• What is needed
Your task is to copy the data exactly while leaving out every picture.

[Opening The data section]

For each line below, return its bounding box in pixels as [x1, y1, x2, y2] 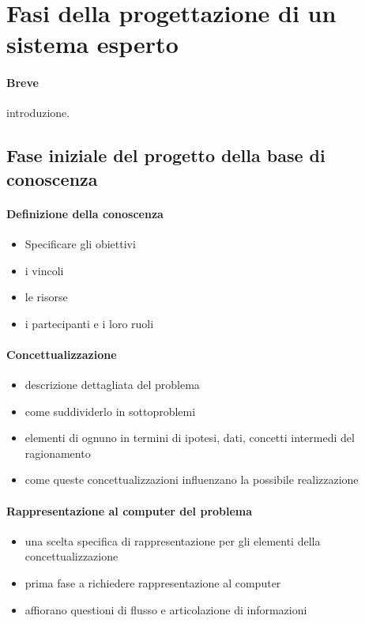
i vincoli [24, 262, 64, 278]
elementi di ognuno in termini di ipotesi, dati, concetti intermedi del [24, 429, 355, 446]
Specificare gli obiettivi [24, 235, 136, 251]
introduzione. [6, 104, 70, 121]
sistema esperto [6, 28, 179, 60]
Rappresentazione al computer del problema [6, 502, 253, 519]
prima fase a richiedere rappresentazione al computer [24, 575, 281, 591]
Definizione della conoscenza [6, 205, 164, 221]
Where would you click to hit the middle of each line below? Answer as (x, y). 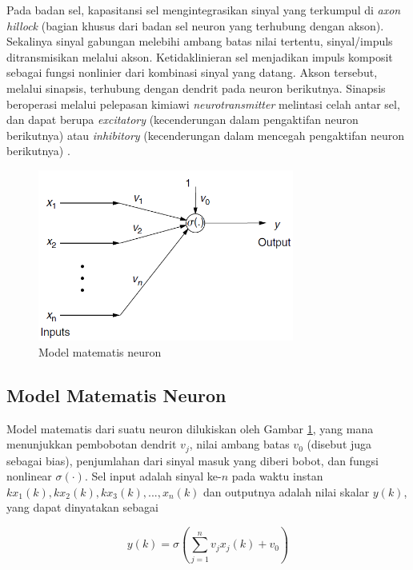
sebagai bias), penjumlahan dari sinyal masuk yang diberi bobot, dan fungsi (192, 460)
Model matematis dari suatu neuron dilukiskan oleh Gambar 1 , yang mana (190, 428)
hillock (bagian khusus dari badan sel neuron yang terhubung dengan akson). (195, 25)
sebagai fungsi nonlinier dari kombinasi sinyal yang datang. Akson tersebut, (192, 72)
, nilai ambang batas (239, 444)
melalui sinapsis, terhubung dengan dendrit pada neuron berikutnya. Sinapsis (196, 88)
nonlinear (29, 476)
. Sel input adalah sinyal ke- (153, 476)
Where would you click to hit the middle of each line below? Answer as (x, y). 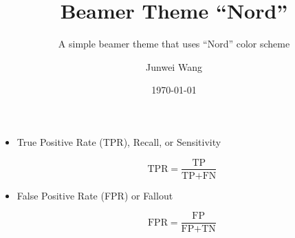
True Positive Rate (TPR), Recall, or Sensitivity (119, 141)
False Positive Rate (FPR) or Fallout (95, 195)
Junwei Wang (174, 66)
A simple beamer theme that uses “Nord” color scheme (174, 44)
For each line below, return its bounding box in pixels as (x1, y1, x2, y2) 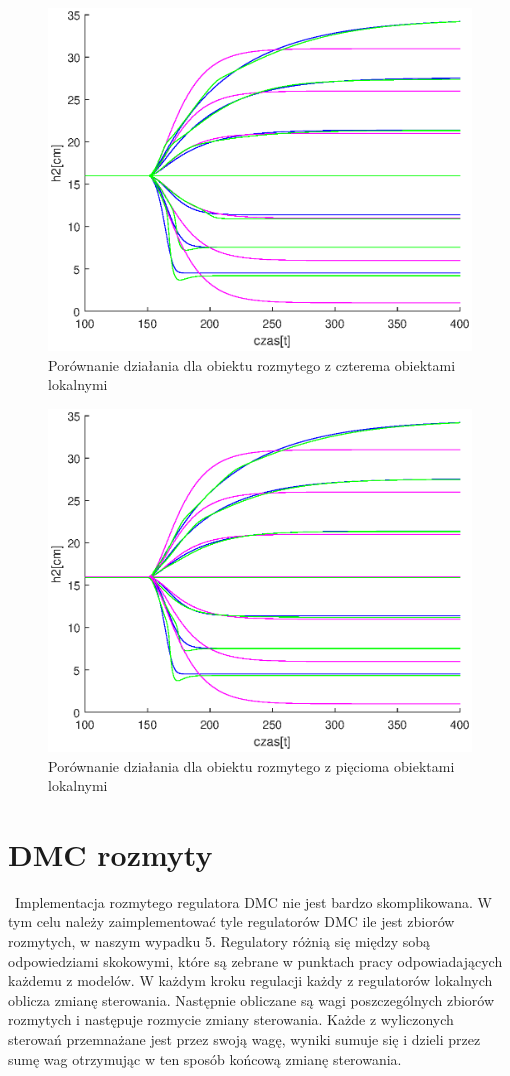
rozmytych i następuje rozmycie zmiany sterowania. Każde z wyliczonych (8, 1009, 454, 1030)
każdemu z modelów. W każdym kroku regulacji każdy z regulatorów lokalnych (8, 970, 493, 991)
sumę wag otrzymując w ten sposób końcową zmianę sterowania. (8, 1048, 402, 1069)
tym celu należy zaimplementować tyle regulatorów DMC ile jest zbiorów (8, 911, 455, 932)
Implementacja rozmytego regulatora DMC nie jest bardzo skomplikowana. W (14, 891, 492, 912)
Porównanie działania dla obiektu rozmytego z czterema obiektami (48, 354, 456, 375)
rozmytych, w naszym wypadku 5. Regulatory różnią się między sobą (8, 931, 431, 952)
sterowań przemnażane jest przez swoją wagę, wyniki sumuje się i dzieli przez (8, 1029, 481, 1050)
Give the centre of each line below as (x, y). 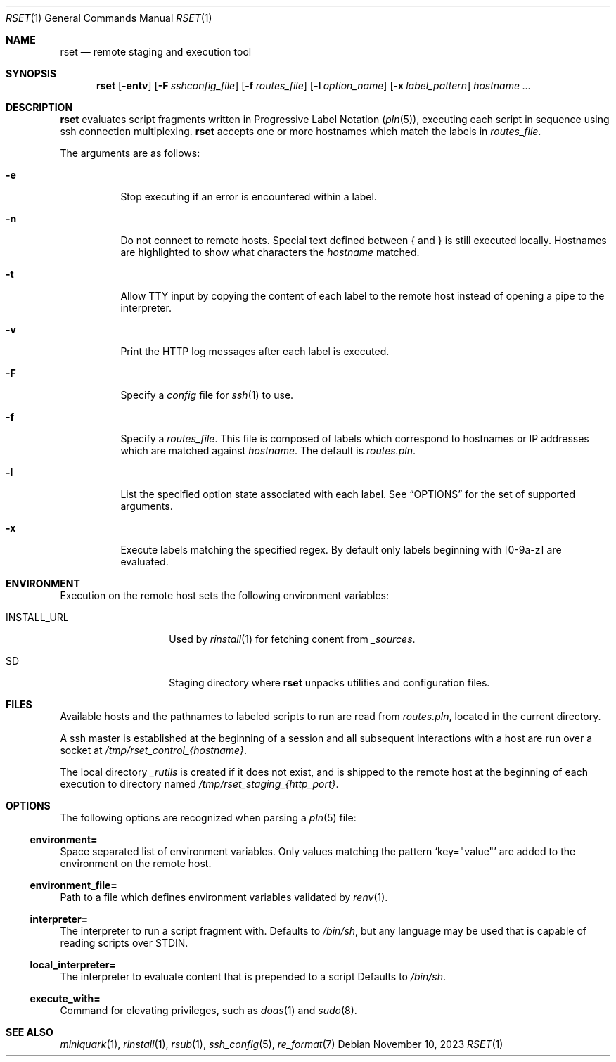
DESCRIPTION (39, 107)
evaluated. (145, 562)
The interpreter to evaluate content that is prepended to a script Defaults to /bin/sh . (253, 977)
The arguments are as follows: (130, 153)
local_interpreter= (73, 965)
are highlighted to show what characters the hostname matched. (270, 252)
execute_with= (65, 998)
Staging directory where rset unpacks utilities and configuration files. (329, 683)
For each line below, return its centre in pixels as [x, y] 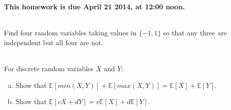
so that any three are [195, 33]
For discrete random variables [49, 68]
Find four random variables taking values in [70, 33]
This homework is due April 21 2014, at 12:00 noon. [95, 6]
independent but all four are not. [54, 42]
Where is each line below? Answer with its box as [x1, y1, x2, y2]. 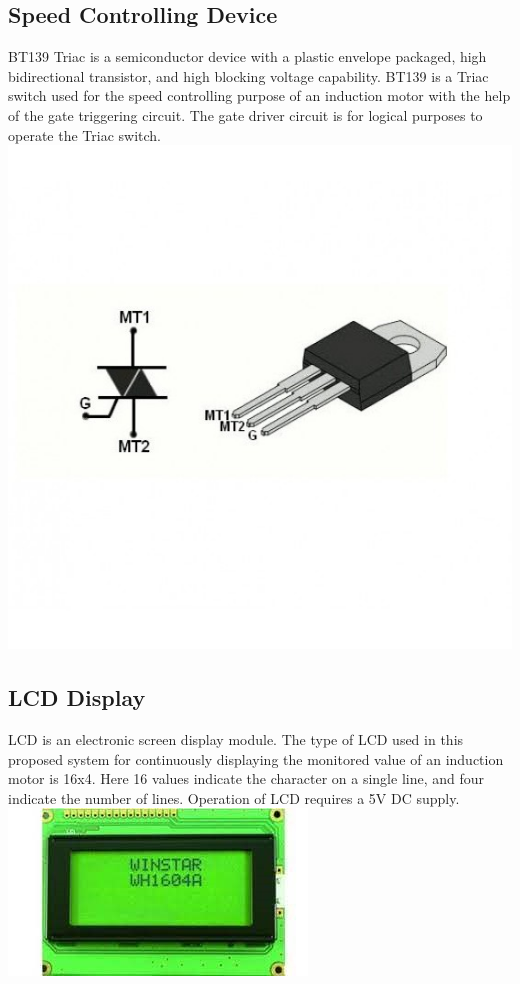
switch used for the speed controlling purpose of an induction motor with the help [8, 85, 511, 106]
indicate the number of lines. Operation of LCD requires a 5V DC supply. [8, 787, 460, 808]
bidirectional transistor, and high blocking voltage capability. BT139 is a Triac [8, 65, 489, 86]
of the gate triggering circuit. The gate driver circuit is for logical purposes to [8, 104, 483, 125]
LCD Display [8, 682, 146, 713]
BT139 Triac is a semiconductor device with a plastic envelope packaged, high [8, 46, 487, 67]
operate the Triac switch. [8, 124, 161, 145]
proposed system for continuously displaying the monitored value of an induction [8, 748, 504, 769]
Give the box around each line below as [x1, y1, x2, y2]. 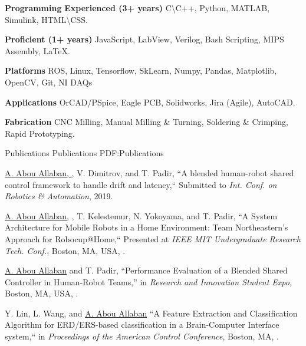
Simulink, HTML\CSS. [5, 13, 88, 25]
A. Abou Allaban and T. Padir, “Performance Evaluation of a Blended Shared [5, 264, 288, 276]
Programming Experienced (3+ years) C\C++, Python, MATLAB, [5, 2, 270, 14]
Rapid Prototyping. [5, 127, 75, 139]
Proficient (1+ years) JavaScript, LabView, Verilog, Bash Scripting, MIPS [5, 33, 284, 45]
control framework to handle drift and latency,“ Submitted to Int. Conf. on [5, 178, 277, 190]
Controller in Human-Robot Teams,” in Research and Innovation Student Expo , [5, 275, 292, 288]
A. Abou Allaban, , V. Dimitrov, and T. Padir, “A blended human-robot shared [5, 166, 294, 179]
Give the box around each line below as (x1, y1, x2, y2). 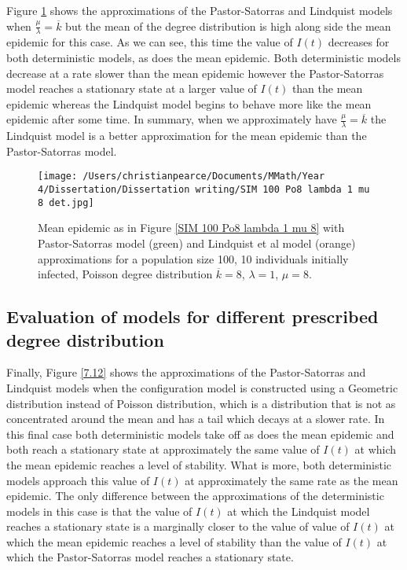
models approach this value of (6, 472, 150, 488)
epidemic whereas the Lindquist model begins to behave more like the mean (6, 95, 372, 112)
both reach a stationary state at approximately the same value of (6, 441, 320, 458)
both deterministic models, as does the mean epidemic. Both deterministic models (6, 50, 401, 66)
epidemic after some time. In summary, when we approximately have (6, 111, 337, 127)
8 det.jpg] (38, 197, 94, 208)
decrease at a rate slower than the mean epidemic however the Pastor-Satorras (6, 64, 384, 81)
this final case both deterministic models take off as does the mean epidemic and (6, 425, 394, 442)

[Closing The data section]

• Response below
For each line below, return its bounding box in pixels as [x1, y1, x2, y2] 
i vincoli [24, 262, 64, 278]
elementi di ognuno in termini di ipotesi, dati, concetti intermedi del [24, 429, 355, 446]
Specificare gli obiettivi [24, 235, 136, 251]
introduzione. [6, 104, 70, 121]
sistema esperto [6, 28, 179, 60]
Rappresentazione al computer del problema [6, 502, 253, 519]
prima fase a richiedere rappresentazione al computer [24, 575, 281, 591]
Definizione della conoscenza [6, 205, 164, 221]
Where would you click to hit the middle of each line below? Answer as (x, y). 
sebagai bias), penjumlahan dari sinyal masuk yang diberi bobot, dan fungsi (192, 460)
Model matematis dari suatu neuron dilukiskan oleh Gambar 1 , yang mana (190, 428)
hillock (bagian khusus dari badan sel neuron yang terhubung dengan akson). (195, 25)
sebagai fungsi nonlinier dari kombinasi sinyal yang datang. Akson tersebut, (192, 72)
, nilai ambang batas (239, 444)
melalui sinapsis, terhubung dengan dendrit pada neuron berikutnya. Sinapsis (196, 88)
nonlinear (29, 476)
. Sel input adalah sinyal ke- (153, 476)
Where would you click to hit the middle of each line below? Answer as (x, y). 
True Positive Rate (TPR), Recall, or Sensitivity (119, 141)
False Positive Rate (FPR) or Fallout (95, 195)
Junwei Wang (174, 66)
A simple beamer theme that uses “Nord” color scheme (174, 44)
For each line below, return its bounding box in pixels as (x1, y1, x2, y2) 
rozmytych i następuje rozmycie zmiany sterowania. Każde z wyliczonych (8, 1009, 454, 1030)
każdemu z modelów. W każdym kroku regulacji każdy z regulatorów lokalnych (8, 970, 493, 991)
sumę wag otrzymując w ten sposób końcową zmianę sterowania. (8, 1048, 402, 1069)
tym celu należy zaimplementować tyle regulatorów DMC ile jest zbiorów (8, 911, 455, 932)
Implementacja rozmytego regulatora DMC nie jest bardzo skomplikowana. W (14, 891, 492, 912)
Porównanie działania dla obiektu rozmytego z czterema obiektami (48, 354, 456, 375)
rozmytych, w naszym wypadku 5. Regulatory różnią się między sobą (8, 931, 431, 952)
sterowań przemnażane jest przez swoją wagę, wyniki sumuje się i dzieli przez (8, 1029, 481, 1050)
Give the centre of each line below as (x, y). 
DESCRIPTION (39, 107)
evaluated. (145, 562)
The interpreter to evaluate content that is prepended to a script Defaults to /bin/sh . (253, 977)
The arguments are as follows: (130, 153)
local_interpreter= (73, 965)
are highlighted to show what characters the hostname matched. (270, 252)
execute_with= (65, 998)
Staging directory where rset unpacks utilities and configuration files. (329, 683)
For each line below, return its centre in pixels as [x, y] 
so that any three are [195, 33]
For discrete random variables [49, 68]
Find four random variables taking values in [70, 33]
This homework is due April 21 2014, at 12:00 noon. [95, 6]
independent but all four are not. [54, 42]
Where is each line below? Answer with its box as [x1, y1, x2, y2]. 
switch used for the speed controlling purpose of an induction motor with the help [8, 85, 511, 106]
indicate the number of lines. Operation of LCD requires a 5V DC supply. [8, 787, 460, 808]
bidirectional transistor, and high blocking voltage capability. BT139 is a Triac [8, 65, 489, 86]
of the gate triggering circuit. The gate driver circuit is for logical purposes to [8, 104, 483, 125]
LCD Display [8, 682, 146, 713]
BT139 Triac is a semiconductor device with a plastic envelope packaged, high [8, 46, 487, 67]
operate the Triac switch. [8, 124, 161, 145]
proposed system for continuously displaying the monitored value of an induction [8, 748, 504, 769]
Give the box around each line below as [x1, y1, x2, y2]. 
Simulink, HTML\CSS. [5, 13, 88, 25]
A. Abou Allaban and T. Padir, “Performance Evaluation of a Blended Shared [5, 264, 288, 276]
Programming Experienced (3+ years) C\C++, Python, MATLAB, [5, 2, 270, 14]
Rapid Prototyping. [5, 127, 75, 139]
Proficient (1+ years) JavaScript, LabView, Verilog, Bash Scripting, MIPS [5, 33, 284, 45]
control framework to handle drift and latency,“ Submitted to Int. Conf. on [5, 178, 277, 190]
Controller in Human-Robot Teams,” in Research and Innovation Student Expo , [5, 275, 292, 288]
A. Abou Allaban, , V. Dimitrov, and T. Padir, “A blended human-robot shared [5, 166, 294, 179]
Give the box around each line below as (x1, y1, x2, y2). 
models approach this value of (6, 472, 150, 488)
epidemic whereas the Lindquist model begins to behave more like the mean (6, 95, 372, 112)
both reach a stationary state at approximately the same value of (6, 441, 320, 458)
both deterministic models, as does the mean epidemic. Both deterministic models (6, 50, 401, 66)
epidemic after some time. In summary, when we approximately have (6, 111, 337, 127)
8 det.jpg] (38, 197, 94, 208)
decrease at a rate slower than the mean epidemic however the Pastor-Satorras (6, 64, 384, 81)
this final case both deterministic models take off as does the mean epidemic and (6, 425, 394, 442)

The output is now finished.